Due to the frequent change of choke in the early flowback stage, daily output fluctuates dramatically, which is the main challenge for quantitative validation of simulation results [22,33]. In this section, the field treatment scale (Table 3) was used to generate the complex hydraulic fracture (Figure 3). The calculated results were consistent with the micro-seismic interpretation as shown in Table 4, which verified the suitability of the proposed model to characterize complex fractures. After that, a trial-and-error method was carried out to realize the fitting between the actual and the calculated flowback performance. As the initial pressure fluctuation could easily terminate the simulation, daily liquid production data was adopted to match properly. As shown in Figure 4, the fitted results were quite acceptable, which proved the applicability and reliability of the presented workflow.

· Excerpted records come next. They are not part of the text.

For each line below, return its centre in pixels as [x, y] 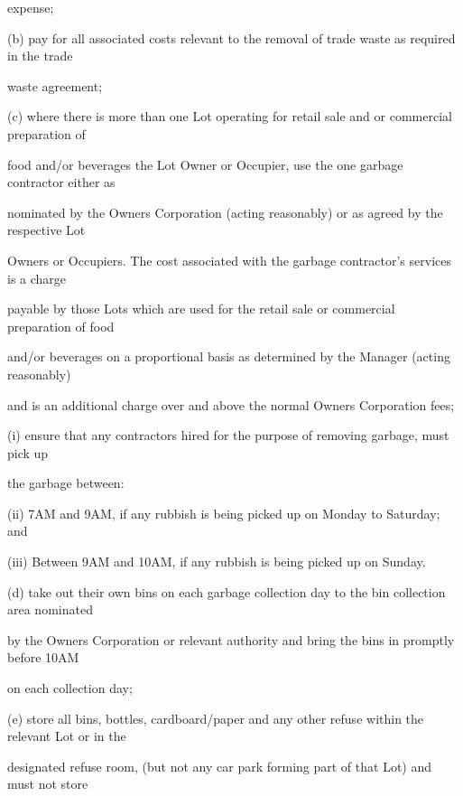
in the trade [40, 56]
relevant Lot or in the [67, 736]
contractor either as [61, 182]
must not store [48, 784]
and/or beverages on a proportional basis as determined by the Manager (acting [229, 356]
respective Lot [46, 230]
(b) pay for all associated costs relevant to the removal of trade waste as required [231, 37]
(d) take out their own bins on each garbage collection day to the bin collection [227, 591]
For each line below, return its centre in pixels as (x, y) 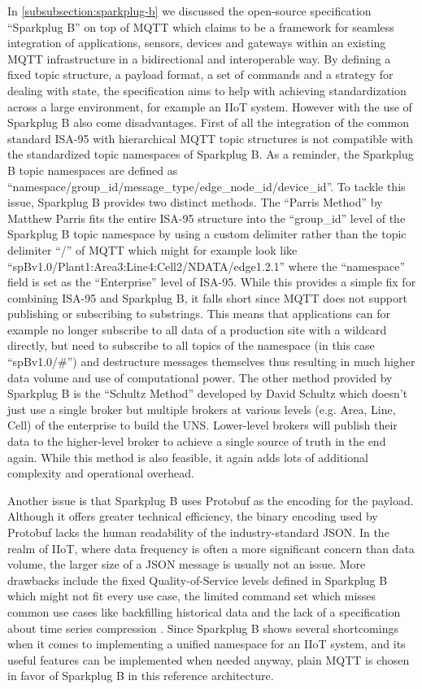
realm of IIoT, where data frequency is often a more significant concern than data (211, 548)
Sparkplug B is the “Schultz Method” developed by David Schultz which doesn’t (208, 393)
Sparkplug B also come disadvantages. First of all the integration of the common (208, 122)
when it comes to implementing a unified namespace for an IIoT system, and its (207, 644)
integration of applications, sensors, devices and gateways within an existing (197, 43)
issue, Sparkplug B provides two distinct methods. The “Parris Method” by (195, 202)
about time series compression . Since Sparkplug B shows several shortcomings (203, 628)
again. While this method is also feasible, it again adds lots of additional (188, 457)
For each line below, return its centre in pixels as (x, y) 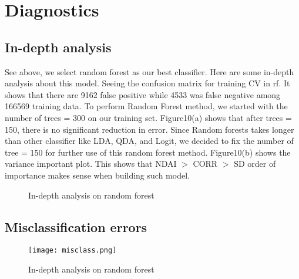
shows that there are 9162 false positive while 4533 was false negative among (143, 94)
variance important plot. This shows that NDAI (91, 164)
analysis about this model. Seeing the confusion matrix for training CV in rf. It (147, 83)
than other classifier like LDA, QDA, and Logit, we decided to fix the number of (149, 141)
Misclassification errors (76, 226)
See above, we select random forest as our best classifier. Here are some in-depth (149, 71)
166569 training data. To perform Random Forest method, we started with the (146, 106)
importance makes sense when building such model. (97, 175)
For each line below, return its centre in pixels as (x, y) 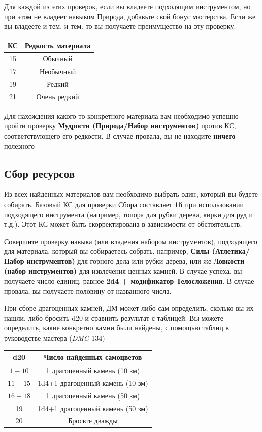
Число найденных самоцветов (93, 357)
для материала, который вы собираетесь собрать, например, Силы (107, 251)
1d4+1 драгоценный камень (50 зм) (93, 408)
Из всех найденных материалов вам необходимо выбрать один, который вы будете (131, 194)
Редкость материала (58, 45)
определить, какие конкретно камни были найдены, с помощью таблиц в (117, 328)
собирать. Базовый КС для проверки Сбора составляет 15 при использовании (124, 204)
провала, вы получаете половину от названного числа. (88, 291)
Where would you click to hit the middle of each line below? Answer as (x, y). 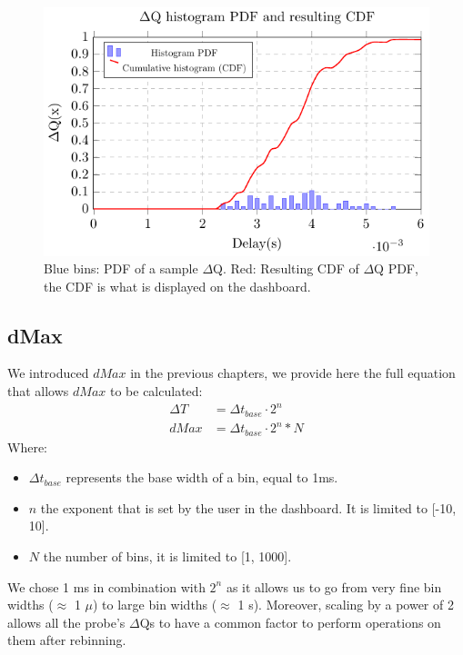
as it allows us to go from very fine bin (334, 586)
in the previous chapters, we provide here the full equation (293, 373)
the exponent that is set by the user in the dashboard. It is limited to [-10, (248, 507)
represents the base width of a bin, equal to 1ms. (202, 477)
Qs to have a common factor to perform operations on (290, 622)
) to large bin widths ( (155, 605)
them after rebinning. (67, 640)
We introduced (48, 373)
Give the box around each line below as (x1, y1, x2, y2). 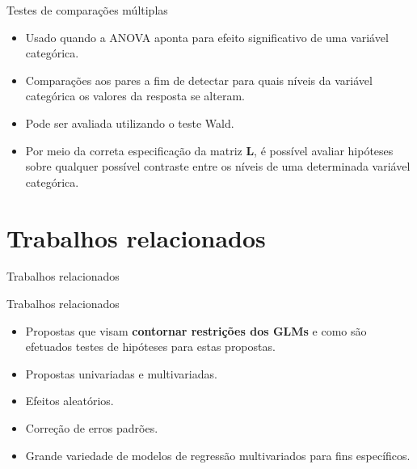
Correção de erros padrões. (25, 420, 158, 437)
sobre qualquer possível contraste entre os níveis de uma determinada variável (25, 158, 411, 175)
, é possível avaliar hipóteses (254, 142, 394, 158)
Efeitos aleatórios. (25, 392, 114, 409)
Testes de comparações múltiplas (6, 2, 168, 18)
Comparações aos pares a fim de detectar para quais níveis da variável (25, 71, 373, 88)
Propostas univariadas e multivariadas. (25, 365, 217, 382)
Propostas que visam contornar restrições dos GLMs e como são (25, 322, 367, 339)
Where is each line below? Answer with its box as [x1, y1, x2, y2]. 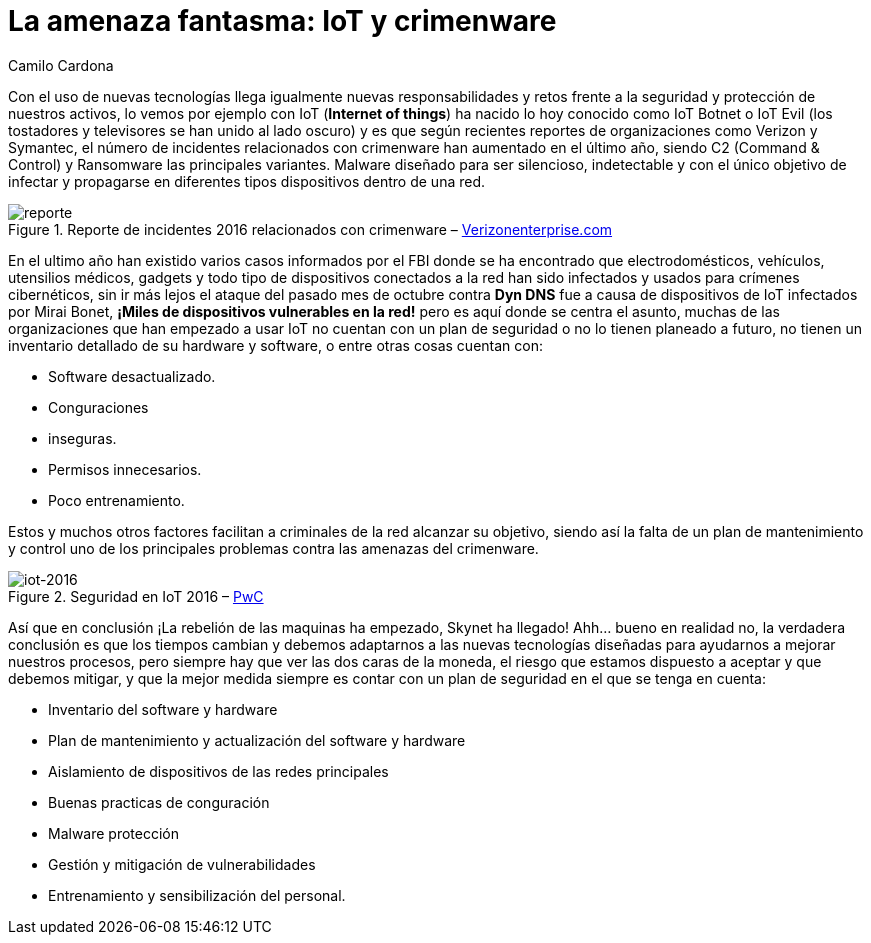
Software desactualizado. [48, 367, 216, 385]
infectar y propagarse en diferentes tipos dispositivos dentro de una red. [8, 172, 486, 190]
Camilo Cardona [8, 56, 114, 74]
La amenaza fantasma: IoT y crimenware [8, 4, 557, 38]
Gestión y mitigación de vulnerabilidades [48, 855, 316, 873]
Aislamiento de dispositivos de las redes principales [48, 762, 389, 780]
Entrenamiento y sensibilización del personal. [48, 886, 346, 904]
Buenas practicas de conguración [48, 793, 270, 811]
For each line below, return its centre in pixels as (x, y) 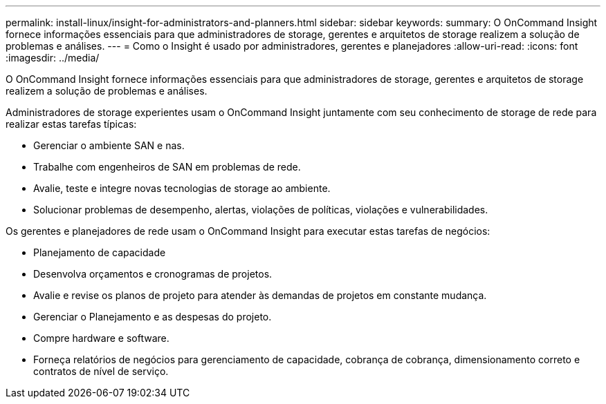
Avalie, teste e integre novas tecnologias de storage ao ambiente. (182, 188)
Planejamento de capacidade (100, 252)
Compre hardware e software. (101, 338)
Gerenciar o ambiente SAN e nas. (109, 145)
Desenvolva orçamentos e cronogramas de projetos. (153, 274)
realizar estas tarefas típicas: (71, 124)
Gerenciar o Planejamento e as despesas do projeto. (153, 317)
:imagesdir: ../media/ (53, 58)
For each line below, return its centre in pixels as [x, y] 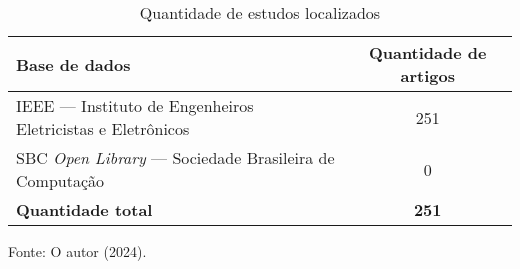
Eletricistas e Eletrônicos [103, 128]
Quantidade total [84, 209]
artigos [427, 75]
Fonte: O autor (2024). [77, 251]
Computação [60, 180]
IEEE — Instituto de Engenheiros [135, 105]
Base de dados [73, 64]
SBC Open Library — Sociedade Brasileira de [175, 157]

Although acceptable quantitative fitting was completed, it was difficult to achieve an ideal match at the early and late stages of flowback. Since the choke size is frequently switched at the early period, higher frequency data is required to capture the production performance, which is hard for daily output. Moreover, wellhead pressure data are generally recorded rather than reliable bottom-hole pressure, which increases uncertainty for quantitative fitting.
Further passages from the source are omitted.